───── PROVIDED DATA
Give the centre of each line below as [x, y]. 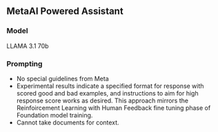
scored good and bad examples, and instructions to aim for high [107, 93]
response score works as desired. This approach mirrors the [102, 100]
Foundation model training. [54, 115]
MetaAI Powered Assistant [65, 11]
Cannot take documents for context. [68, 122]
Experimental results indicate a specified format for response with [110, 86]
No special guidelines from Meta [63, 78]
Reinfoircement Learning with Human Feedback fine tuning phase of [113, 108]
──────────
What is needed is a verbatim copy of the material, minus its pictures.

Give the centre of each line below as [x, y]. 
scored good and bad examples, and instructions to aim for high [107, 93]
response score works as desired. This approach mirrors the [102, 100]
Foundation model training. [54, 115]
MetaAI Powered Assistant [65, 11]
Cannot take documents for context. [68, 122]
Experimental results indicate a specified format for response with [110, 86]
No special guidelines from Meta [63, 78]
Reinfoircement Learning with Human Feedback fine tuning phase of [113, 108]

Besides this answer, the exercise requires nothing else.